Conec: Potencjał handlowy marki Amphenol wykracza poza ofertę złączy Conec, co pozwala na penetrację rynku daleko głębszą niż dotychczas

| Wywiady

O przeszło dwudziestoletniej obecności firmy Conec na polskim rynku rozmawiamy z jej Branch Managerem, Maciejem Boczarem.

Conec: Potencjał handlowy marki Amphenol wykracza poza ofertę złączy Conec, co pozwala na penetrację rynku daleko głębszą niż dotychczas
  • Jaką pozycję rynkową i produktową zajmuje w Polsce firma Conec?

Conec jest obecny w Polsce od 2000 roku, a więc już 22 lata, a firma macierzysta istnieje od blisko 45 lat. To długi okres i podobnie jak w przypadku wielu innych firm technologicznych obecnych na rynku od wielu lat, oferta produktowa Conec istotnie się zmieniała.

Początki firmy wiążą się nierozerwalnie z produkcją złączy D-Sub, które znane są chyba najlepiej ze sprzętu komputerowego. Było to bardzo popularne rozwiązanie w technice połączeń. Conec postawił w tych elementach na zaawansowanie technologiczne, wysoką jakość i produkował je w kilku wersjach, np. z wbudowanym filtrem EMI/RFI, wodoszczelnych, różnostykowych czy tzw. solid body, co jak sama nazwa wskazuje, stawia na podwyższoną trwałość konstrukcji. Produkowane również były i są do dzisiaj złącza D-Sub Combo, gdzie rodzaje i typy styków można konfigurować w wielu znormalizowanych wariantach. 20 lat temu złącza Conec, które pozwalały w jednym elemencie podłączyć sygnały sterujące i zasilanie, wyróżniały markę na rynku, dzisiaj można je znaleźć u wielu producentów.

  • Jak na przestrzeni lat zmieniało się portfolio produktowe?

Z czasem w ofercie pojawiły się inne złącza wielostykowe, złącza do połączeń światłowodowych, przez chwilę były też produkowane terminal bloki, aż w końcu w 2008 roku do produkcji weszły złącza okrągłe M8 i M12. Dla firmy był to zdecydowany zwrot biznesu w kierunku rozwiązań przemysłowych. Decyzja o rozpoczęciu ich produkcji okazała się strzałem w dziesiątkę i dzisiaj to one są wiodącą pozycją w ofercie firmy.
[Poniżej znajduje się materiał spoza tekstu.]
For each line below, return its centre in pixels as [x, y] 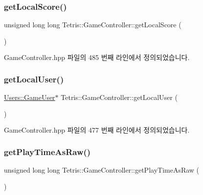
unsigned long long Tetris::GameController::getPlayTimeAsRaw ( [102, 170]
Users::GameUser [30, 97]
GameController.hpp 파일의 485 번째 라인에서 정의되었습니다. [97, 57]
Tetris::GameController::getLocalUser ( [119, 97]
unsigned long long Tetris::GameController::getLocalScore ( [93, 25]
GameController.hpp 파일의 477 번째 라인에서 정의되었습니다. [97, 130]
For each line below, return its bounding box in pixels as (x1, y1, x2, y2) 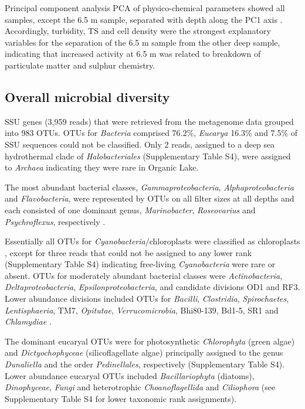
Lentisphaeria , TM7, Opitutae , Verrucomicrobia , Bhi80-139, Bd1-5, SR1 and (5, 304, 279, 316)
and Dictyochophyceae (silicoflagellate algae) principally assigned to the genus (5, 346, 283, 359)
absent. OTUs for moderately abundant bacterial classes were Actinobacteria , (5, 269, 283, 281)
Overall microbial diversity (5, 87, 170, 105)
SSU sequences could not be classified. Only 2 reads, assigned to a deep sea (5, 138, 275, 150)
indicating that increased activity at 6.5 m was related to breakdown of (5, 47, 261, 60)
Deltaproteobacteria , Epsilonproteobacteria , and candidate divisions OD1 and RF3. (5, 281, 300, 293)
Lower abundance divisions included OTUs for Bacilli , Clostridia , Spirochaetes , (5, 292, 289, 305)
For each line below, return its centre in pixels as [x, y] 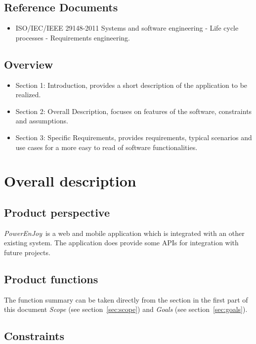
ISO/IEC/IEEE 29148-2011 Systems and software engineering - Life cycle [127, 28]
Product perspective [57, 212]
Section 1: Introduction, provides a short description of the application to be [131, 85]
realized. [28, 95]
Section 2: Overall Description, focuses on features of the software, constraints [134, 111]
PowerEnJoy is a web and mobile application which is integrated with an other [124, 233]
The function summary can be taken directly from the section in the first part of [126, 299]
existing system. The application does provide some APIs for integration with [121, 243]

W oparciu o tę zamianę grupa złączy okrągłych nieustannie uzupełniana jest o nowe odmiany i warianty.

  • Co w Waszym biznesie zmienia hasło „Amphenol”?

Od trzech lat Conec jest częścią grupy Amphenol. Firma Conec została kupiona przez amerykański koncern, a Conec Polska, jako spółka zależna, stała się automatycznie jego częścią. Potencjał inżynierski Conec stanowi teraz jeden z elementów znacznie większej struktury. Jest to istotna zmiana, która wpłynęła na sposób prowadzenia przez nas biznesu.

W dalszym ciągu dystrybuujemy złącza Conec, ale jednocześnie przejęliśmy opiekę nad strukturą sprzedaży produktów Amphenol w Polsce. Jesteśmy przypisani do dywizji biznesowej Amphenol Industrial zajmującej się komponentami przemysłowymi. W jej ramach działa 25 fabryk produkcyjnych. Poza dywizją przemysłową są jeszcze inne, np. te związane z przemysłem wojskowym, motoryzacyjnym, IT czy lotniczym. One tworzą oddzielne byty i nie znajdują się w kręgu naszych zainteresowań, ale cały czas jest to jedna organizacja. Zasadą obowiązującą w Amphenol jest nieingerowanie w istotę produkcji przedsiębiorstwa, którego koncern stał się właścicielem. Pozostawienie swobody operacyjnej oznacza więc, że firma macierzysta nie wymusza tego, czym poszczególne jej części będą się zajmować, co chcą rozwijać i na co stawiać w biznesie. To nietuzinkowe podejście jest jedną z podwalin sukcesu firmy Amphenol.

  • Czy w złączach czasy dostaw są dużym problemem? Ile czeka się na realizację zamówienia?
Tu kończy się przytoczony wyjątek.